Spatial and temporal regulation of RACK1 function and NMDA receptor activity through WD40 motif-mediated dimerization

Claire Thornton, Ka-Choi Tang, Khanhky Phamluong, Ken Luong, Alicia Vagts, Donna Nikanjam, Rami Yaka, and Dorit Ron

Department of Neurology, University of California San Francisco,, Emeryville, CA 94608

Corresponding Author: dorit{at}itsa.ucsf.edu

Efficient signaling requires accurate spatial and temporal compartmentalization of proteins. RACK1 is a scaffolding protein that fulfils this role through interaction of binding partners with one of its seven WD40 domains. Recently, we identified the kinase Fyn and the NR2B subunit of the N-Methyl D-Aspartate receptor (NMDAR) as binding partners of RACK1. Scaffolding of Fyn in close proximity to its substrate, NR2B, by RACK1, inhibits Fyn phosphorylation of NR2B and thereby negatively regulates channel function. We found that Fyn and NR2B share the same binding site on RACK1, however their binding to RACK1 is not mutually exclusive (1).

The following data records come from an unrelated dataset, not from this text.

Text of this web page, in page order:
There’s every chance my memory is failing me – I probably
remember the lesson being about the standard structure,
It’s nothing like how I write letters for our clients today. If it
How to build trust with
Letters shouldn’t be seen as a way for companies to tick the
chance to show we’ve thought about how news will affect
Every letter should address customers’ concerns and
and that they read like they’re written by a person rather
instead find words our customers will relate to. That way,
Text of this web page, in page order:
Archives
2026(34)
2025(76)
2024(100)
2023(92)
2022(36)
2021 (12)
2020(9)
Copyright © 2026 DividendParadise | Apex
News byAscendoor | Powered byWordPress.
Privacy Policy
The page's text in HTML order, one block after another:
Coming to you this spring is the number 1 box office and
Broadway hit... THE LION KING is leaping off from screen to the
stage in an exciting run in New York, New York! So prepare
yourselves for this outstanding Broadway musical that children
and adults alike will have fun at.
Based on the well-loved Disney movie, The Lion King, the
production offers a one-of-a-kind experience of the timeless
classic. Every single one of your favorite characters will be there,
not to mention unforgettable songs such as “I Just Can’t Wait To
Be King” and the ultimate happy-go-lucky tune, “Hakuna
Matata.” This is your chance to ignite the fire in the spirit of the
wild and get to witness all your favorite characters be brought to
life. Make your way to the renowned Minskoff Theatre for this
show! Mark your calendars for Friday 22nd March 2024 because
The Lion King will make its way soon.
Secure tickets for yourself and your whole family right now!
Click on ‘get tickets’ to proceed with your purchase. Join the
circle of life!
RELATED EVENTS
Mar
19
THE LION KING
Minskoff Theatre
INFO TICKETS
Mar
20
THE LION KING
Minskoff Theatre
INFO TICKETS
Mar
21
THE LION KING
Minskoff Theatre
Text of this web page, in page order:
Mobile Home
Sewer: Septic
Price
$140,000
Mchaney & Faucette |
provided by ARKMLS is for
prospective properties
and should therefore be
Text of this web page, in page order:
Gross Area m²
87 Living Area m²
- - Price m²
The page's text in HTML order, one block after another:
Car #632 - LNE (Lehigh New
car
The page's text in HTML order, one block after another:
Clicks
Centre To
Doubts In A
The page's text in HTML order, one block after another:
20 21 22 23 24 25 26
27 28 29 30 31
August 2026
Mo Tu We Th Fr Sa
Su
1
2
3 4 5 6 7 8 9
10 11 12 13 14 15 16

We therefore tested the hypothesis that RACK1 forms a homodimer that allows the simultaneous binding of Fyn and NR2B. We found that RACK1 binds to itself both in vitro and in the brain. Deletion analyses identified a RACK1-RACK1 dimer-binding site within the 4th WD40 repeat, and application of the 4th WD40 repeat or a peptide derivative to hippocampal slices inhibited NMDAR activity. We further found that in hippocampal slices, both RACK1 and NR2B associated with another WD40 protein, the beta subunit of G protein (Gb), previously shown to heterodimerize with RACK1 in vitro (2). However, activation of the pituitary adenylate cyclase polypeptide (1-38) (PACAP(1-38)) G protein-coupled receptor (GPCR), previously found to induce the dissociation of RACK1 from the NMDAR complex (3), attenuated the association of Gb with RACK1 and NR2B. Based on these results, we propose that WD40-mediated homo and heterodimerization of RACK1 mediate the formation of a transient signaling complex that includes the NMDAR, a G protein and Fyn.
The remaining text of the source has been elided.